Старая развалина полностью зависит от своей законной говноедки.
И вновь и вновь череда вонючих, потных носков и засранных штанов проходит через бабулины руки. В старости бабуля мстит за все с помощью мелочей. У нее есть масса возможностей для конструктивной мести.
И вновь тянется череда унижений и болей, которые доставляют бабуле дедулины ручищи. Череда отвратительных дней. Каждый день, который бабуле еще предстоит вкусить, дедуля берет в свои руки. Лично. И пусть только кто попробует вмешаться.
Однако дедуля с малолетства привык, что о его повседневном быте кто-нибудь да заботится: сначала его бабушка, потом мамаша, теперь вот наша бабуля. Он не в состоянии даже яичницу себе приготовить.
Он несамостоятелен, словно ребенок, если речь идет о таких приятных мелочах, как тяжелая домашняя работа. Любыми мелочами, любыми самыми ничтожными неудобствами, любыми актами домашнего саботажа его легко довести до белого каления.
Старик и старуха вцепились друг в друга мертвой хваткой, как два насекомых, как два животных, поедающих одно другое.
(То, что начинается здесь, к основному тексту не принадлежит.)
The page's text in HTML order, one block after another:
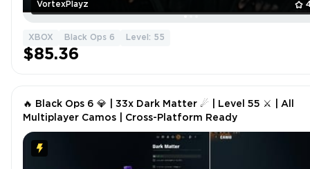
VortexPlayz
XBOX Black Ops 6 Level: 55
$85.36
🔥 Black Ops 6 💎 | 33x Dark Matter ☄ | Level 55 ⚔ | All
Multiplayer Camos | Cross-Platform Ready
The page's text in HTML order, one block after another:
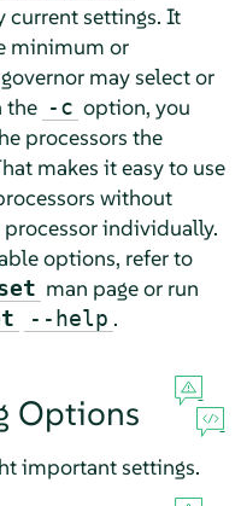
current settings. It
minimum or
may select or
the -c option, you
processors the
makes it easy to use
without
individually.
options, refer to
man page or run
--help .
Options
important settings.
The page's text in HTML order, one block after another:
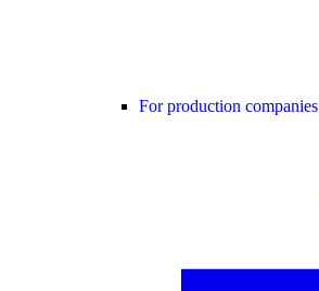
For production companies
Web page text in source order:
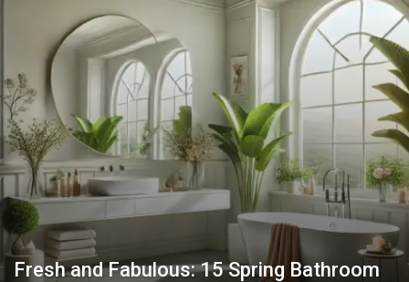
Fresh and Fabulous: 15 Spring Bathroom
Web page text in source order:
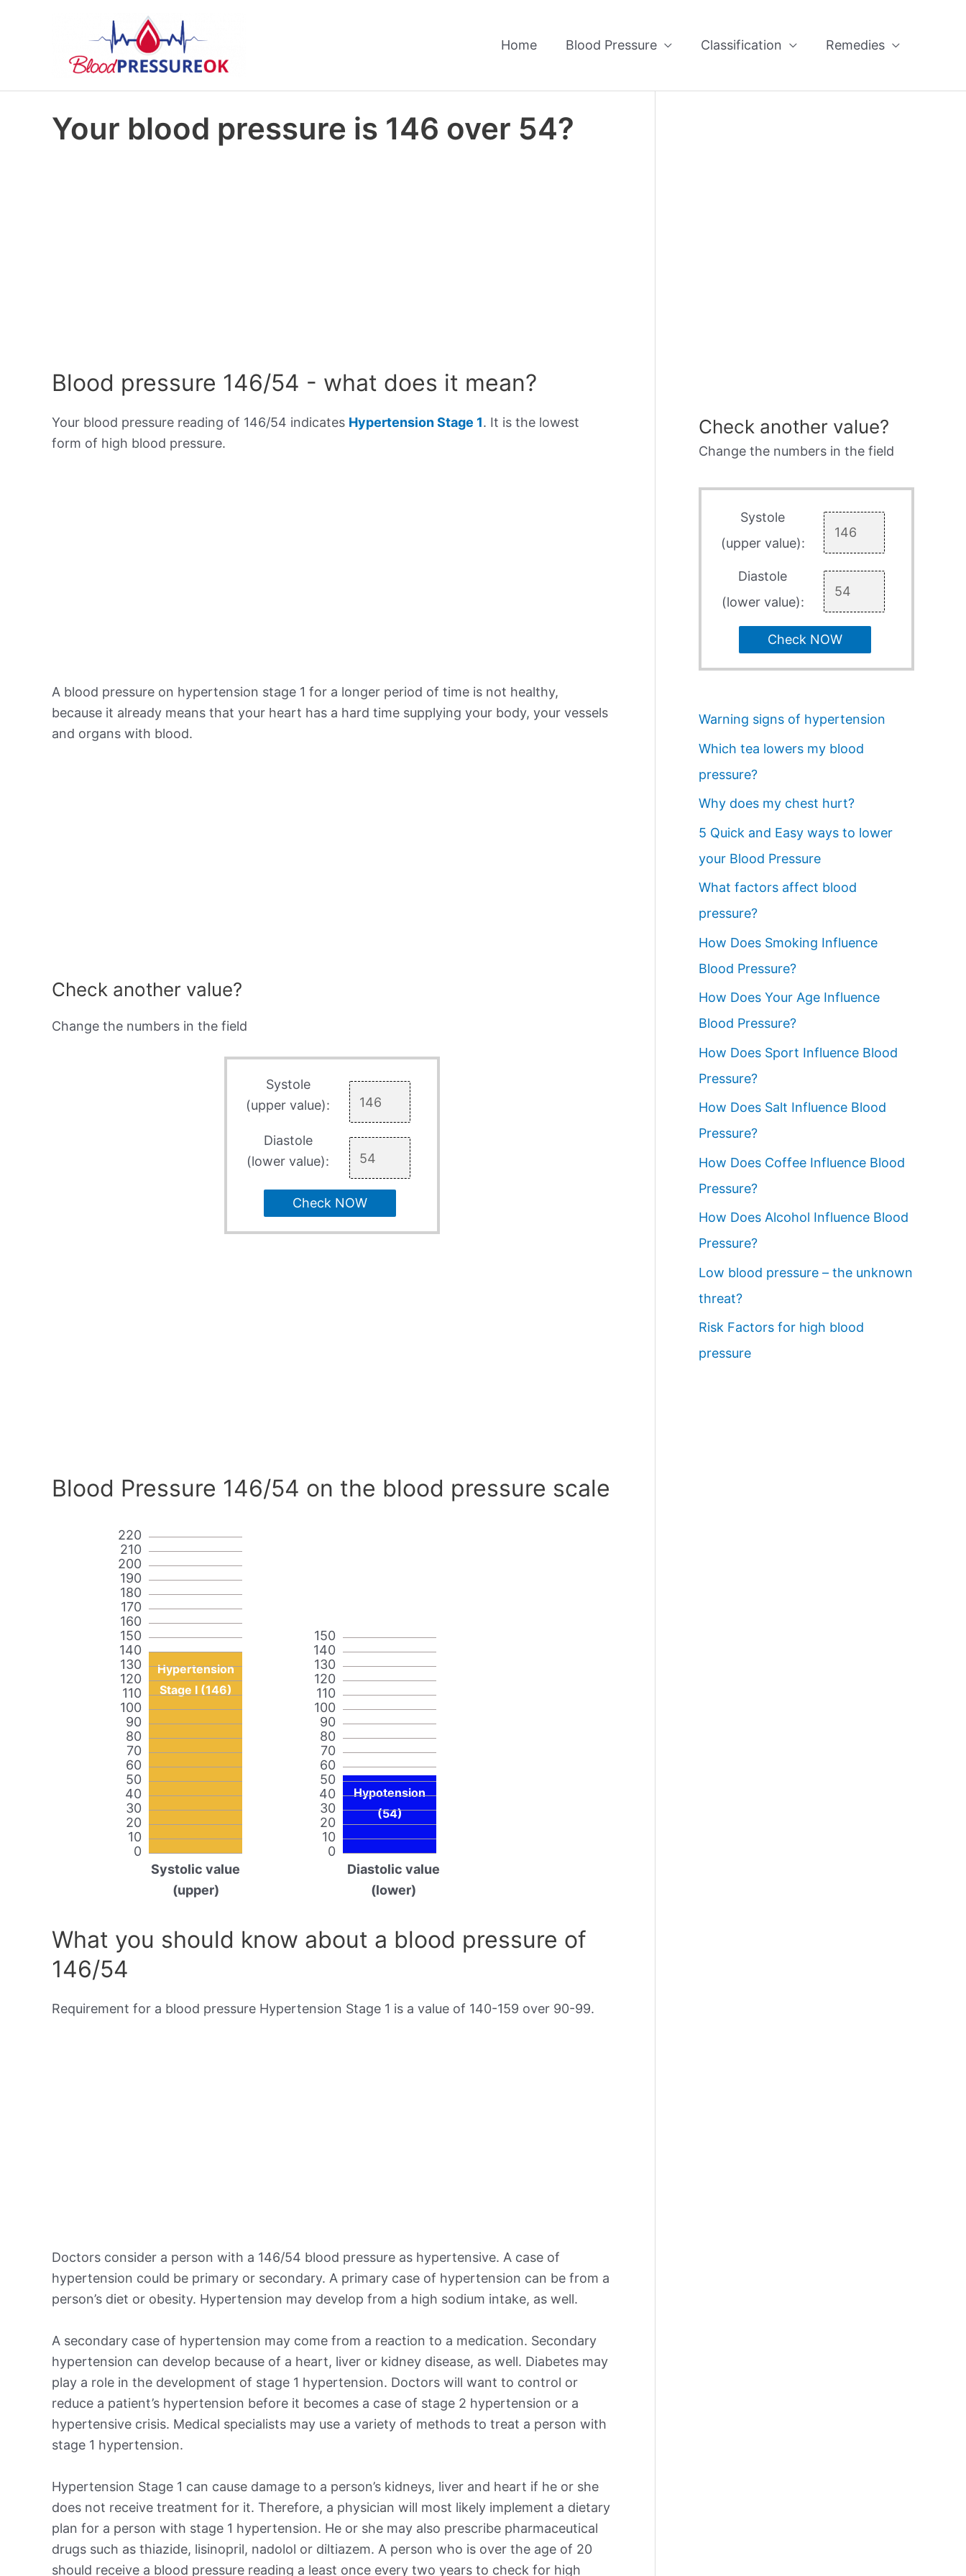
Home Blood Pressure Classification Remedies
Your blood pressure is 146 over 54?
Blood pressure 146/54 - what does it mean?
Your blood pressure reading of 146/54 indicates Hypertension Stage 1. It is the lowest
form of high blood pressure.
A blood pressure on hypertension stage 1 for a longer period of time is not healthy,
because it already means that your heart has a hard time supplying your body, your vessels
and organs with blood.
Check another value?
Change the numbers in the field
Systole
(upper value):
Diastole
(lower value):
Check NOW
Blood Pressure 146/54 on the blood pressure scale
0
10
20
30
40
50
60
70
80
90
100
110
120
130
140
150
160
170
180
190
200
210
220
Hypertension
Stage I (146)
Systolic value
(upper)
0
10
20
30
40
50
60
70
80
90
100
110
120
130
140
150
Hypotension
(54)
Diastolic value
(lower)
What you should know about a blood pressure of
146/54
Requirement for a blood pressure Hypertension Stage 1 is a value of 140-159 over 90-99.
Doctors consider a person with a 146/54 blood pressure as hypertensive. A case of
hypertension could be primary or secondary. A primary case of hypertension can be from a
person’s diet or obesity. Hypertension may develop from a high sodium intake, as well.
A secondary case of hypertension may come from a reaction to a medication. Secondary
hypertension can develop because of a heart, liver or kidney disease, as well. Diabetes may
play a role in the development of stage 1 hypertension. Doctors will want to control or
reduce a patient’s hypertension before it becomes a case of stage 2 hypertension or a
hypertensive crisis. Medical specialists may use a variety of methods to treat a person with
stage 1 hypertension.
Hypertension Stage 1 can cause damage to a person’s kidneys, liver and heart if he or she
does not receive treatment for it. Therefore, a physician will most likely implement a dietary
plan for a person with stage 1 hypertension. He or she may also prescribe pharmaceutical
drugs such as thiazide, lisinopril, nadolol or diltiazem. A person who is over the age of 20
should receive a blood pressure reading a least once every two years to check for high
Check another value?
Change the numbers in the field
Systole
(upper value):
Diastole
(lower value):
Check NOW
Warning signs of hypertension
Which tea lowers my blood
pressure?
Why does my chest hurt?
5 Quick and Easy ways to lower
your Blood Pressure
What factors affect blood
pressure?
How Does Smoking Influence
Blood Pressure?
How Does Your Age Influence
Blood Pressure?
How Does Sport Influence Blood
Pressure?
How Does Salt Influence Blood
Pressure?
How Does Coffee Influence Blood
Pressure?
How Does Alcohol Influence Blood
Pressure?
Low blood pressure – the unknown
threat?
Risk Factors for high blood
pressure
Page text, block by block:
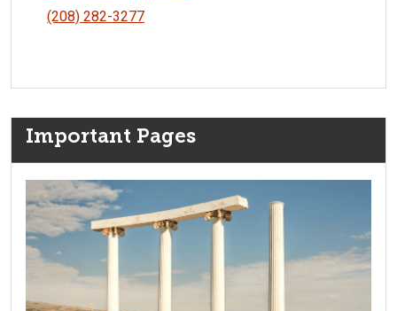
(208) 282-3277
Important Pages
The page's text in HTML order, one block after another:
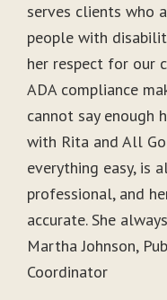
serves clients who
people with
her respect for our
ADA compliance
cannot say enough
with Rita and All
everything easy, is
professional, and
accurate. She
Martha Johnson,
Coordinator
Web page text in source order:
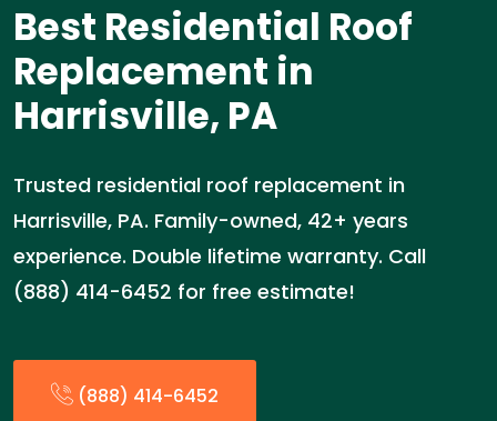
Best Residential Roof
Replacement in
Harrisville, PA
Trusted residential roof replacement in
Harrisville, PA. Family-owned, 42+ years
experience. Double lifetime warranty. Call
(888) 414-6452 for free estimate!
(888) 414-6452
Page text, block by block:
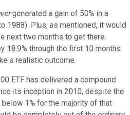
generated a gain of 50% in a
1988). Plus, as mentioned, it would
next two months to get there.
18.9% through the first 10 months
a realistic outcome.
ETF has delivered a compound
its inception in 2010, despite the
1% for the majority of that
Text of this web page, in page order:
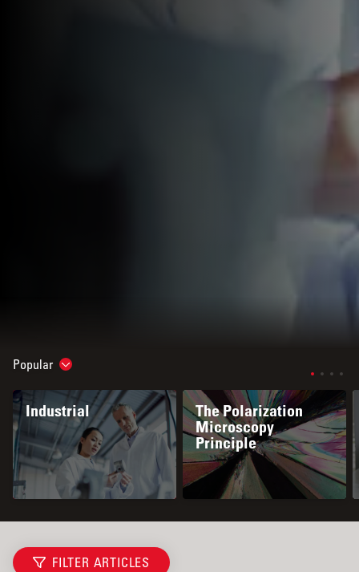
Popular Show subnavigation
Industrial
The Polarization
Microscopy
Principle
FILTER ARTICLES
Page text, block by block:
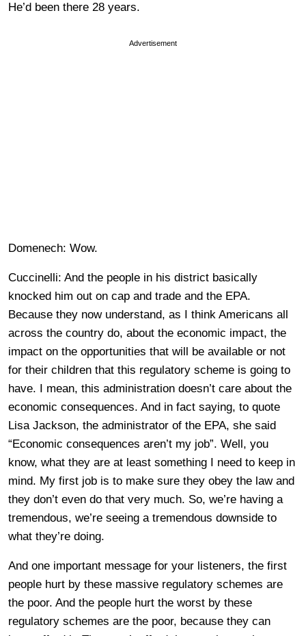
He’d been there 28 years.
Advertisement
Domenech: Wow.
Cuccinelli: And the people in his district basically
knocked him out on cap and trade and the EPA.
Because they now understand, as I think Americans all
across the country do, about the economic impact, the
impact on the opportunities that will be available or not
for their children that this regulatory scheme is going to
have. I mean, this administration doesn’t care about the
economic consequences. And in fact saying, to quote
Lisa Jackson, the administrator of the EPA, she said
“Economic consequences aren’t my job”. Well, you
know, what they are at least something I need to keep in
mind. My first job is to make sure they obey the law and
they don’t even do that very much. So, we’re having a
tremendous, we’re seeing a tremendous downside to
what they’re doing.
And one important message for your listeners, the first
people hurt by these massive regulatory schemes are
the poor. And the people hurt the worst by these
regulatory schemes are the poor, because they can

Одно насекомое уже наполовину въелось в тело другого.
Плоть питательна и сверх меры терпелива.
Вдалеке, словно караван верблюдов, мимо их дома тянется вереница молодых женщин. Их силуэты резко очерчиваются на горизонте. В одной руке у них полные хозяйственные сумки, другой они волокут за собой упирающихся детишек.
Папаша жадно рассматривает женщин в полевой бинокль. В штанах у него шевелятся остатки мужского достоинства.
С кухни доносится визгливый голос мамаши, и остатки достоинства снова замирают.
Наконец-то солнце садится.
Но Паула-то, вот глупая корова, носится со своей любовью!
Ведь жизнь и так уж тяжелее некуда, даже без домика на одну семью с собственным палисадником. «Но ведь с домиком-то все полегче», — думает Паула.
Тело Паулы сделает все от него зависящее.
Наконец-то солнце село.
Но ведь и ночь для мужчины и женщины приносит с собой столько ужасного.
Но Паула-то, вот глупая корова, носится со своей любовью.
Бригитта ненавидит Хайнца
Хотя Бригитта ненавидит Хайнца, она намерена заполучить его, чтобы он принадлежал только ей и никому другому.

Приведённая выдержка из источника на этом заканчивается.